[Material to process]
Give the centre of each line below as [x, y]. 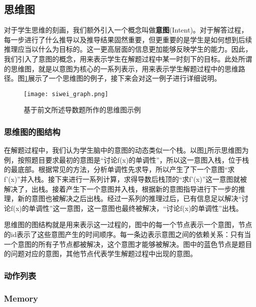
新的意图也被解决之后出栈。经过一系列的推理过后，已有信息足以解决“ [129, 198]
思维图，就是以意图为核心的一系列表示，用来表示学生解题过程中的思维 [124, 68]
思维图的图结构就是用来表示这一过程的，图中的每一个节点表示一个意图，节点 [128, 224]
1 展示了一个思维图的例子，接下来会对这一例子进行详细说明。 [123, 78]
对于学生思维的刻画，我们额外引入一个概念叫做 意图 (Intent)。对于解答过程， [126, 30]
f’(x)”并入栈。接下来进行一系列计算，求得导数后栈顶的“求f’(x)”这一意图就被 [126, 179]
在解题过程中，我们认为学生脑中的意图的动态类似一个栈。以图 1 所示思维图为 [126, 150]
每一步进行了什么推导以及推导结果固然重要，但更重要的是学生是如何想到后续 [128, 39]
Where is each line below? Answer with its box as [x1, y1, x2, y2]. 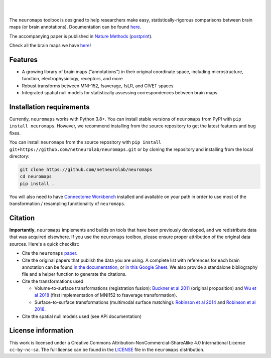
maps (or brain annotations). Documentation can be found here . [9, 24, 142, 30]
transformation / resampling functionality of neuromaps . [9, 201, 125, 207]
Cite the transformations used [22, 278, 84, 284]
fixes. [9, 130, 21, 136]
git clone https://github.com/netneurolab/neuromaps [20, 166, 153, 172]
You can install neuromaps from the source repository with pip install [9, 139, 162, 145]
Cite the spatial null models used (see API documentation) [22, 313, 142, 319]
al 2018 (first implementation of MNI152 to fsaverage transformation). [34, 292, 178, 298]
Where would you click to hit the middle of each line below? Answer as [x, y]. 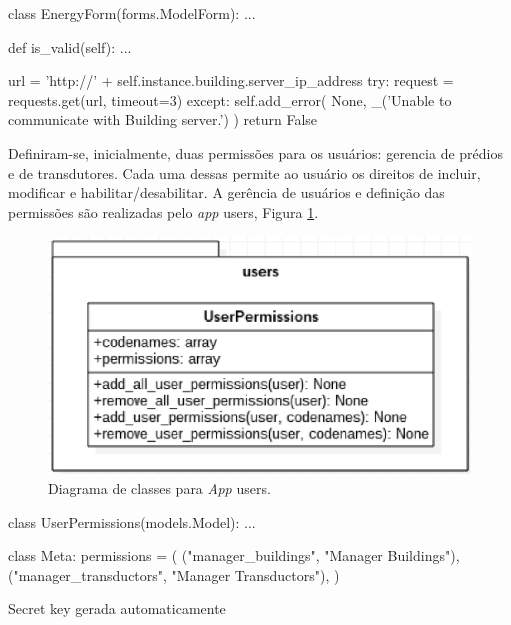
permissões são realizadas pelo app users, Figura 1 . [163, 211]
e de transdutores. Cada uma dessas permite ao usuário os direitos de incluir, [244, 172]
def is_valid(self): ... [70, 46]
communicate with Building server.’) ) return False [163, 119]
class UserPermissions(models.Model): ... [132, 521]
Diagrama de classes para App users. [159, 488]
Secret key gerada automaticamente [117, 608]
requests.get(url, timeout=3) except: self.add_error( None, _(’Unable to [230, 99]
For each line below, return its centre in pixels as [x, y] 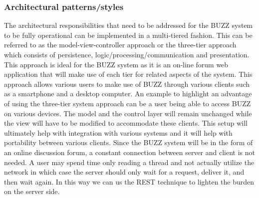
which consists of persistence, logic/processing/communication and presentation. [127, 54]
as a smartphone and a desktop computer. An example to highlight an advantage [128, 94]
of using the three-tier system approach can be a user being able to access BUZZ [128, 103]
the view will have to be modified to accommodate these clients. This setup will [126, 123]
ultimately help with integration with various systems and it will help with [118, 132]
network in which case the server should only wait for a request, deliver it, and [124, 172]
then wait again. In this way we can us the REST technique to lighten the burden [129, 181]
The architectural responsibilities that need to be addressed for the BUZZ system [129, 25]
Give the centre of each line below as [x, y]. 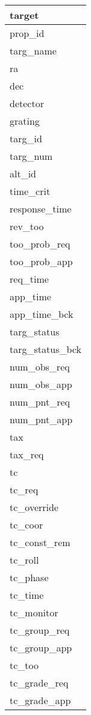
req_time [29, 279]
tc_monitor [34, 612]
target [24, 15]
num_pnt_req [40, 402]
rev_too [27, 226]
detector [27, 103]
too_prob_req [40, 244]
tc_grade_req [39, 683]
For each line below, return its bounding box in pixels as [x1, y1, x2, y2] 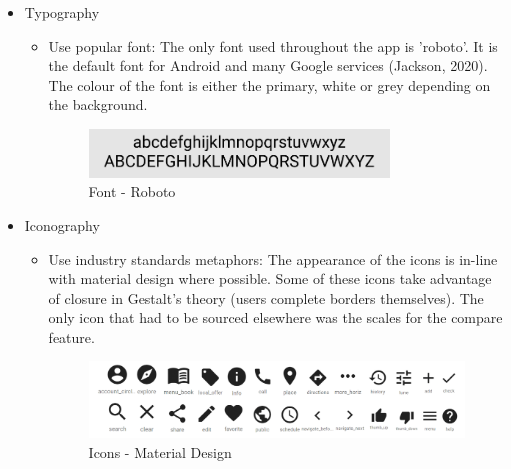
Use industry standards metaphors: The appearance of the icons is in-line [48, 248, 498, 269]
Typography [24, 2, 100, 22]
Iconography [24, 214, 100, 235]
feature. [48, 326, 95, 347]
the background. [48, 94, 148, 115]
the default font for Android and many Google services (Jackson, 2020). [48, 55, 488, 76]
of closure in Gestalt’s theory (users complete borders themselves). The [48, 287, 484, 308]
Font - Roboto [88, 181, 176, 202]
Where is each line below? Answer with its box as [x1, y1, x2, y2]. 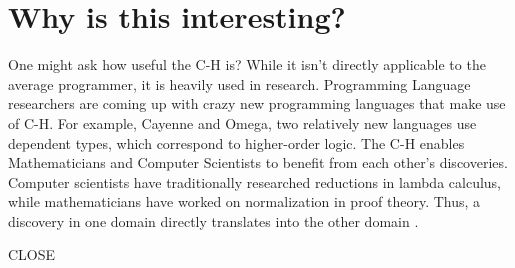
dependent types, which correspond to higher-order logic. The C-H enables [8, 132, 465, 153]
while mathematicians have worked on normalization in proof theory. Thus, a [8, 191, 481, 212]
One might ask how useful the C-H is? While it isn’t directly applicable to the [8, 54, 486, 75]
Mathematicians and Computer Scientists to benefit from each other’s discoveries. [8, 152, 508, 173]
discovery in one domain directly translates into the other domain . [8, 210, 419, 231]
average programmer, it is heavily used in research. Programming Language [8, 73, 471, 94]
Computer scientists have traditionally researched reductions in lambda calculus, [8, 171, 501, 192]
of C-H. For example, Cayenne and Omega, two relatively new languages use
[/Material to process]
• _Assigned task_
Print an exact copy of the lines above, from the one containing "as a smartphone" through the one containing "Font - Roboto [88, 181, 176, 202]", and leave out the pictures.

• _Your solution_
as a smartphone and a desktop computer. An example to highlight an advantage [128, 94]
of using the three-tier system approach can be a user being able to access BUZZ [128, 103]
the view will have to be modified to accommodate these clients. This setup will [126, 123]
ultimately help with integration with various systems and it will help with [118, 132]
network in which case the server should only wait for a request, deliver it, and [124, 172]
then wait again. In this way we can us the REST technique to lighten the burden [129, 181]
The architectural responsibilities that need to be addressed for the BUZZ system [129, 25]
Give the centre of each line below as [x, y]. 
req_time [29, 279]
tc_monitor [34, 612]
target [24, 15]
num_pnt_req [40, 402]
rev_too [27, 226]
detector [27, 103]
too_prob_req [40, 244]
tc_grade_req [39, 683]
For each line below, return its bounding box in pixels as [x1, y1, x2, y2] 
Use industry standards metaphors: The appearance of the icons is in-line [48, 248, 498, 269]
Typography [24, 2, 100, 22]
Iconography [24, 214, 100, 235]
feature. [48, 326, 95, 347]
the background. [48, 94, 148, 115]
the default font for Android and many Google services (Jackson, 2020). [48, 55, 488, 76]
of closure in Gestalt’s theory (users complete borders themselves). The [48, 287, 484, 308]
Font - Roboto [88, 181, 176, 202]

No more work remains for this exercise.